Assignment
Output, exactly and alone, the lines from the one containing "intentional misconduct. Most begin with" through the last line of the material below, both ends included.

--- START ---

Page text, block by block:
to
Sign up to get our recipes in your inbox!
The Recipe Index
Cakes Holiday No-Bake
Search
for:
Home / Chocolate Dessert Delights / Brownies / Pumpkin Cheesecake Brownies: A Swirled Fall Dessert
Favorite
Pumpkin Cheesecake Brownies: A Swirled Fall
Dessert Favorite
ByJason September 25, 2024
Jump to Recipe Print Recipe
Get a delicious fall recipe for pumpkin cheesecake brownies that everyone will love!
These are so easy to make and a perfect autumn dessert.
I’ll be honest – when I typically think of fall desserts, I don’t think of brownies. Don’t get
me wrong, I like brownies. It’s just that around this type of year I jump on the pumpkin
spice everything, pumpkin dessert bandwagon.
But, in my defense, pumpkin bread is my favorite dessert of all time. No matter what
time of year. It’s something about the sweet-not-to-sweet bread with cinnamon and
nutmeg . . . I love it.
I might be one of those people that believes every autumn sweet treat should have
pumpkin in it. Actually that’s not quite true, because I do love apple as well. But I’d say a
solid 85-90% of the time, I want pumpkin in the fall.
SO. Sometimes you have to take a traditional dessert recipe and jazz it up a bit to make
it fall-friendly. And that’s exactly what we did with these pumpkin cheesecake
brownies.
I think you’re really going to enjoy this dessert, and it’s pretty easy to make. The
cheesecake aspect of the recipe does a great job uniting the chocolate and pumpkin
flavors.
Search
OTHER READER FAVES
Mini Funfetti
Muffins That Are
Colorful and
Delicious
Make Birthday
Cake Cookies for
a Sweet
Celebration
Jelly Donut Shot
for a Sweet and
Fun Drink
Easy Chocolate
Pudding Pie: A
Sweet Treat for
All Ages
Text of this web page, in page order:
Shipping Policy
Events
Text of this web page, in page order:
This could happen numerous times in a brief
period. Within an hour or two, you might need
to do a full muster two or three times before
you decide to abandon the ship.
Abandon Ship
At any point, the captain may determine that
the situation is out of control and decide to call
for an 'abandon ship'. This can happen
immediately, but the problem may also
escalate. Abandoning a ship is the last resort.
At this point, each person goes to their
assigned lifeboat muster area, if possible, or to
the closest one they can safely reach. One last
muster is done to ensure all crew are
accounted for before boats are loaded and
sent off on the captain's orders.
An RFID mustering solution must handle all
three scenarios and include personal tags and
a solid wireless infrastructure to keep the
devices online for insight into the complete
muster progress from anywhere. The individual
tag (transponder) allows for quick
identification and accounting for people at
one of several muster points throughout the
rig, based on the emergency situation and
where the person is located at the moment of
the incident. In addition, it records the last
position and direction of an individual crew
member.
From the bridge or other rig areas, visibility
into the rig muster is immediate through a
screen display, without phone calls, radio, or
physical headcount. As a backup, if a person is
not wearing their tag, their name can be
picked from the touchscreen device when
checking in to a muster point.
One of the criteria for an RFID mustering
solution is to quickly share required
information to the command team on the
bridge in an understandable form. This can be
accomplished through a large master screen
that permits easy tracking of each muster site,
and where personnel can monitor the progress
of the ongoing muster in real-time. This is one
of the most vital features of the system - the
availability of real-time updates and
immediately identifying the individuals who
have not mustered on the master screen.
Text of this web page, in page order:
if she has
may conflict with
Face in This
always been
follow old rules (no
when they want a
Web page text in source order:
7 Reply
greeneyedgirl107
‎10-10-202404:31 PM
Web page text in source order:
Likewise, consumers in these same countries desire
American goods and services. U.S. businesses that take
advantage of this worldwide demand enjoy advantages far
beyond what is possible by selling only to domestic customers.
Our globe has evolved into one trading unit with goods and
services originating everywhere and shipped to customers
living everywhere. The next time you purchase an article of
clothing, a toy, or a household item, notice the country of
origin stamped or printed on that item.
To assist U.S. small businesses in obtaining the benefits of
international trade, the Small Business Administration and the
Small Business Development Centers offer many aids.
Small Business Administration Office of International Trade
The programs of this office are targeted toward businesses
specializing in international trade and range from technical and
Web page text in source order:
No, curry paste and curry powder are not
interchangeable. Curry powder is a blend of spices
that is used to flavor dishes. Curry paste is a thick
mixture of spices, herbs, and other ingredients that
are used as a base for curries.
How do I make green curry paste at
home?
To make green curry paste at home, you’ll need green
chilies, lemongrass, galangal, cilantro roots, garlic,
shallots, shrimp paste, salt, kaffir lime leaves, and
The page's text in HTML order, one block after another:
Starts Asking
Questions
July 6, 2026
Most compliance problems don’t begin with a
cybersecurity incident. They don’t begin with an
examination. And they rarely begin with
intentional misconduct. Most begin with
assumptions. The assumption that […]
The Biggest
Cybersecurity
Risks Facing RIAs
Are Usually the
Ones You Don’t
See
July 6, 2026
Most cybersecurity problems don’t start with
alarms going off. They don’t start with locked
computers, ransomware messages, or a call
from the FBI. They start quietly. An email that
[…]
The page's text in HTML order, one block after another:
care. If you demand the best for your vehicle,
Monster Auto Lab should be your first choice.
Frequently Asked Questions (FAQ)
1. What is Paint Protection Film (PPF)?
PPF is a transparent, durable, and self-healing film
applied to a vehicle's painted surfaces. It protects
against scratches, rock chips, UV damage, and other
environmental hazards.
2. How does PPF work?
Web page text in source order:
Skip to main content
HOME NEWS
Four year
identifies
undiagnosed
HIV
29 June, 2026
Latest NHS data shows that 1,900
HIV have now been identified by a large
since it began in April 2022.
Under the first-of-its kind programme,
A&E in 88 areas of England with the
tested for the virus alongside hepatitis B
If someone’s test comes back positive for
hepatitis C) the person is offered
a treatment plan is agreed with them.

--- END ---

Expected output
intentional misconduct. Most begin with
assumptions. The assumption that […]
The Biggest
Cybersecurity
Risks Facing RIAs
Are Usually the
Ones You Don’t
See
July 6, 2026
Most cybersecurity problems don’t start with
alarms going off. They don’t start with locked
computers, ransomware messages, or a call
from the FBI. They start quietly. An email that
[…]
The page's text in HTML order, one block after another:
care. If you demand the best for your vehicle,
Monster Auto Lab should be your first choice.
Frequently Asked Questions (FAQ)
1. What is Paint Protection Film (PPF)?
PPF is a transparent, durable, and self-healing film
applied to a vehicle's painted surfaces. It protects
against scratches, rock chips, UV damage, and other
environmental hazards.
2. How does PPF work?
Web page text in source order:
Skip to main content
HOME NEWS
Four year
identifies
undiagnosed
HIV
29 June, 2026
Latest NHS data shows that 1,900
HIV have now been identified by a large
since it began in April 2022.
Under the first-of-its kind programme,
A&E in 88 areas of England with the
tested for the virus alongside hepatitis B
If someone’s test comes back positive for
hepatitis C) the person is offered
a treatment plan is agreed with them.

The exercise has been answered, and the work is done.